I have always liked fishing. The solitude and serenity speaks to my soul. I don’t even know if I’ve ever actually caught a single fish that was big enough to eat but the thrill of catching one at all was beyond satisfying. But as much as I have always liked fishing, my feelings towards the sport could never hold a candle to my late brother Monte’s adoration of fishing. That man would rather fish than eat when he was hungry. He absolutely loved sitting on a river bank with a fishing pole in his hand. Those were his Zen moments. When he was out there communing with nature he was in his element. He liked hunting too but he LOVED fishing. I don’t know if there was anything he liked better.
I think he pretty much always had a fishing pole in his vehicle and a cooler in the back (in addition to the one for the beer) because you never knew when you just might get that extra 30 minutes or hour or two to stop by the river or a lake or quarry and throw in a line. And it sure didn’t matter if you caught anything other than peace of mind.
So my favorite fishing memory has become one that didn’t even start out to be a fishing “trip” at all. I’ve written about this before but I will reiterate it now. It was a little over 5 months ago. Probably around the last week of March or the first week of April or so. It was just after Hospice had started giving my brother his morphine under his tongue.
It had started on that Monday. I was in Georgia and my mom had me crying, hysterical because hospice was going to start giving him liquid morphine and she told me that she remembered when her sister had gotten bad enough to have the liquid morphine that she hadn’t even lasted 24 hours. She was petrified that she would never again get to see her baby boy alive. She and my dad live about 2 or 3 hours from where he was living and they don’t drive that far by themselves anymore.

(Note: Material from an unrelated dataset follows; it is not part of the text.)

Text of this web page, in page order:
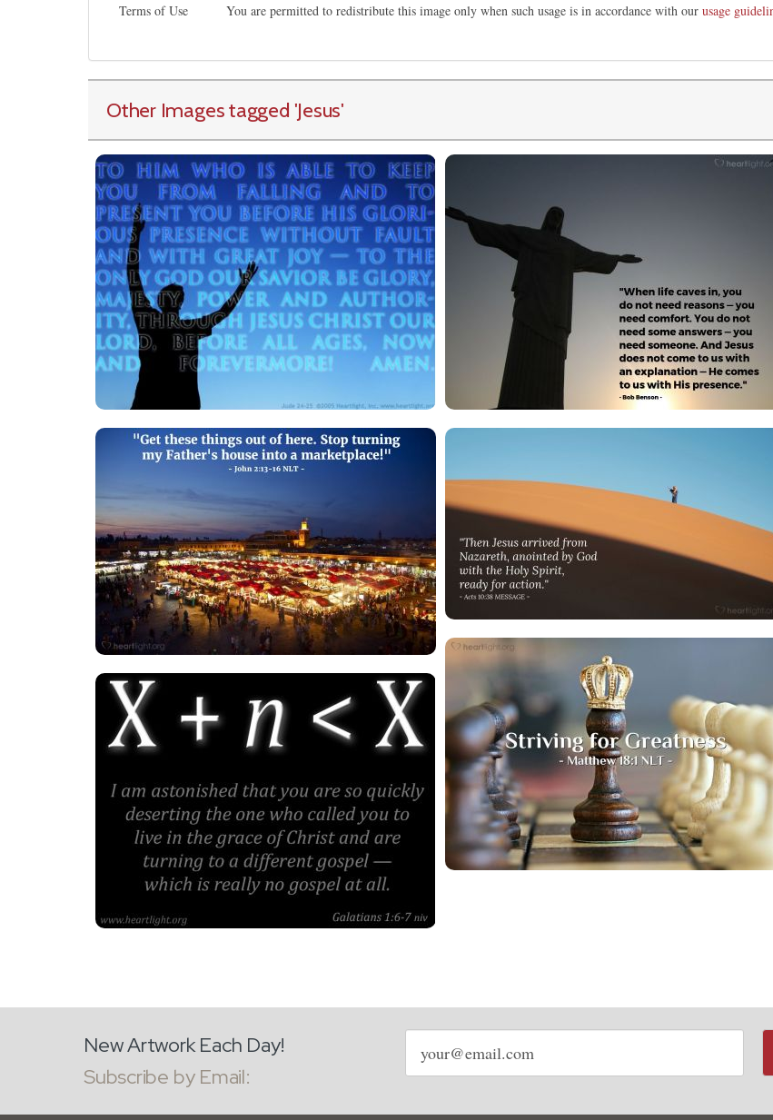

I hadn’t even packed because I was planning on driving back up later that week but when Mama called me so hysterical I threw my clothes in the suitcase and hit the road. I didn’t even wait for my husband to come home from work. I called him and told him I’d be back in a week or so and I hit the road. It was probably 2:30 or 3 in the morning before I got to my parents and we got up early the next morning and headed to my brother’s house. We stayed for Tuesday and Wednesday and then I took my parent’s back home. My mom knew it was the last time she’d see my brother alive but she wanted to remember him while he was still somewhat lucid even though on Wednesday he had pretty much slept all day. There were a couple moments of clarity but not much. He was pretty much confined to his bedroom and his bed or his recliner.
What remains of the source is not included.